Spaghetti alla chitarra: history and recipe of the Abruzzo dish

Oct 31 2022, 08:28 | by Michela Becchi
Among the symbolic recipes of Abruzzo cuisine, these fresh egg pasta noodles are dressed with tomato sauce and meatballs. This is how spaghetti alla chitarra is born and how it is made.

What is spaghetti alla chitarra

Humble recipes relying on simple ingredients, robust sauces to cope with the harshest winter climate and a rough, calloused pasta dough that can make the richest condiments stick to the surface. This is pasta in Abruzzo, a land of ancient traditions, including la chitarra, a special implement used to prepare legendary spaghetti alla chitarra. Probably the most famous of the Abruzzese pasta shapes, also present with different names in upper Molise, Lazio, Marche and Puglia. Spaghetti or maccheroni, it doesn't matter: in any case, we are talking about one of the most rooted preparations in regional gastronomy, which comes to life from a beech wood instrument (or another neutral wood) fitted with parallel steel wires stretched on the long side.

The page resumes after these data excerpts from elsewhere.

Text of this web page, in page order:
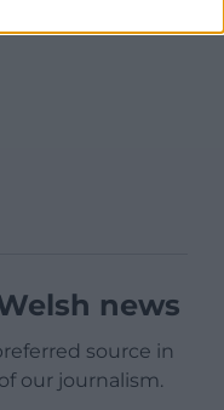
news
source in
our journalism.
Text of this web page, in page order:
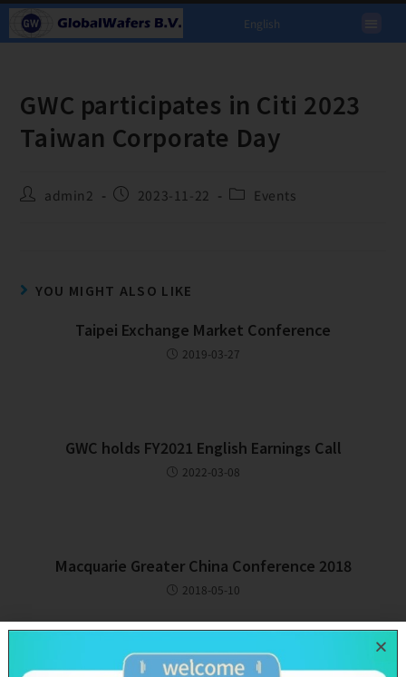
English
GWC participates in Citi 2023
Taiwan Corporate Day
admin2 2023-11-22 Events
YOU MIGHT ALSO LIKE
Taipei Exchange Market Conference
2019-03-27
GWC holds FY2021 English Earnings Call
2022-03-08
Macquarie Greater China Conference 2018
2018-05-10
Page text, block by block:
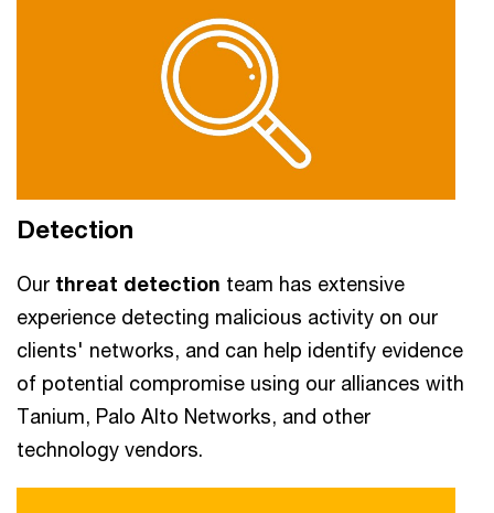
Detection
Our threat detection team has extensive
experience detecting malicious activity on our
clients' networks, and can help identify evidence
of potential compromise using our alliances with
Tanium, Palo Alto Networks, and other
technology vendors.
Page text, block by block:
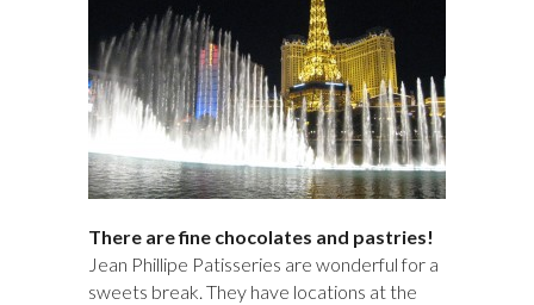
There are fine chocolates and pastries!
Jean Phillipe Patisseries are wonderful for a
sweets break. They have locations at the
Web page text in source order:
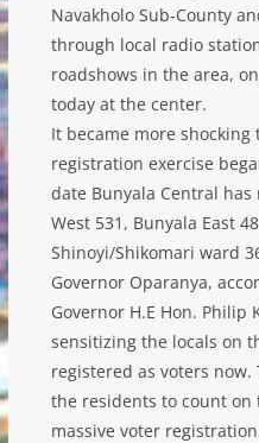
Navakholo Sub-County
through local radio
roadshows in the area,
today at the center.
It became more
registration exercise
date Bunyala Central
West 531, Bunyala East
Shinoyi/Shikomari ward
Governor Oparanya,
Governor H.E Hon. Philip
sensitizing the locals on
registered as voters
the residents to count
massive voter
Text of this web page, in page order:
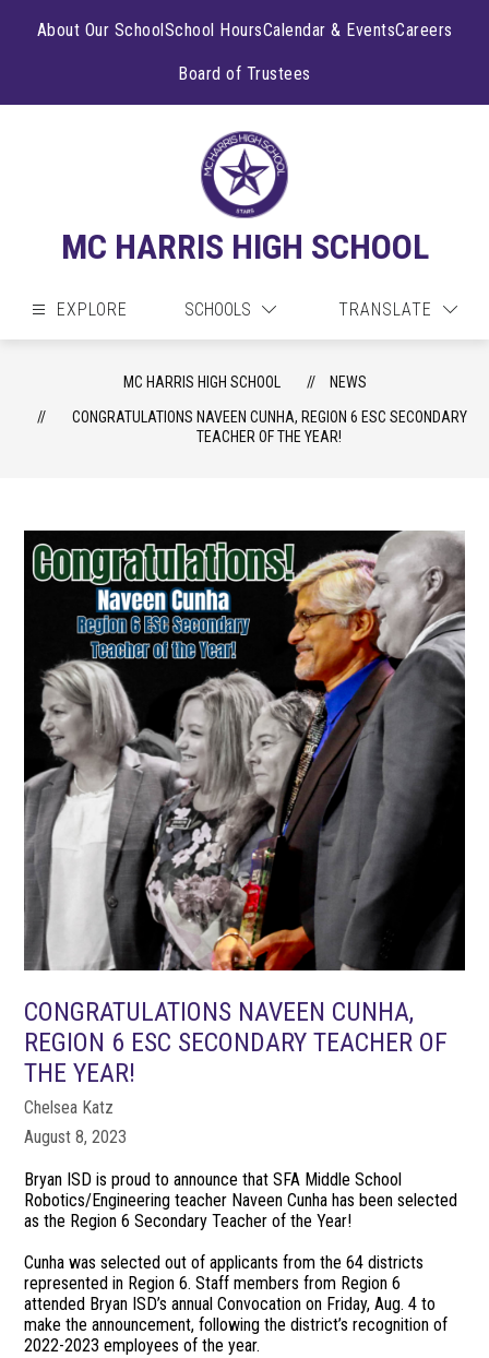
About Our SchoolSchool HoursCalendar & EventsCareers
Board of Trustees
MC HARRIS HIGH SCHOOL
EXPLORE SCHOOLS TRANSLATE
MC HARRIS HIGH SCHOOL
NEWS
CONGRATULATIONS NAVEEN CUNHA, REGION 6 ESC SECONDARY
TEACHER OF THE YEAR!
CONGRATULATIONS NAVEEN CUNHA,
REGION 6 ESC SECONDARY TEACHER OF
THE YEAR!
Chelsea Katz
August 8, 2023
Bryan ISD is proud to announce that SFA Middle School
Robotics/Engineering teacher Naveen Cunha has been selected
as the Region 6 Secondary Teacher of the Year!
Cunha was selected out of applicants from the 64 districts
represented in Region 6. Staff members from Region 6
attended Bryan ISD’s annual Convocation on Friday, Aug. 4 to
make the announcement, following the district’s recognition of
2022-2023 employees of the year.

Why do we say spaghetti alla chitarra? History

The chitarra is a historical tool, which depending on the distance between the "strings" can give life to different shapes and pasta sections. Ancestor of the chitarra is lu rentrocelo, in the past used mainly in the areas of Pescara and L'Aquila. To make the spaghetti, the pasta dough, rolled out not too thin, is placed on the tool and pressed with a rolling pin over the strings: in this way, square section spaghetti is obtained, about 30 centimeters long. It is also said that the strings laid on the frame resemble the strings of a guitar, another reason behind the name, "chitarra."

Spaghetti alla chitarra: the ideal condiment

Today the spaghetti alla chitarra can be dressed with many types of sauces, but the undisputed combination remains a tomato sauce containing meat. A sheep ragù, for example, or the most classic: spaghetti alla chitarra and pallottine. The term "pallotte" in Abruzzo refers to meatballs (very famous are the ones made with "cacio e ova," i.e. made with a mixture of cheese and eggs, tasty and delicious, fried and then cooked in tomato sauce). The meatballs for the pasta sauce are instead made with beef or lamb meat - also used for the delicious timballo teramano di scrippelle (crepes) and then cooked in tomato sauce. The demonstration that the much-repudiated Italian-American combination of spaghetti and meatballs actually has its roots in the tradition of central Italy.

Spaghetti alla chitarra with asparagus and egg cream by Giorgione

Ingredients (for 2 people)

For the pasta dough

1 goose egg

1 guinea fowl egg

200 g type 1 flour

For the sauce

1 bunch of wild asparagus

1/2 glass heavy cream

1 Tbsp. grated pecorino cheese

1 egg yolk

Salt and black pepper to taste

I prepared a fresh pasta by mixing flour and a goose egg and a guinea fowl egg. I pair the wild asparagus foraged in the Subequana Valley with spaghetti alla chitarra, a wonderful shape that is made, in fact, with the "chitarra," an ancient implement for cutting pasta. First we cook the asparagus tips in boiling salted water. We roll out a sheet of pasta and place it on the chitarra: with a rolling pin we go over it vigorously to obtain the spaghetti. As soon as they are ready, we pour them into the water with the asparagus. In another pan, on the lit fire, put a little heavy cream, grated pecorino, a sprinkle of pepper and an egg yolk. We stir everything until it thickens, creating a sort of salty zabajone. We drain the spaghetti and asparagus directly on the plate, pour the cream over it and mix. The pasta has taken on all the flavour of the asparagus. Thank you Abruzzo for making me discover such tasty recipes!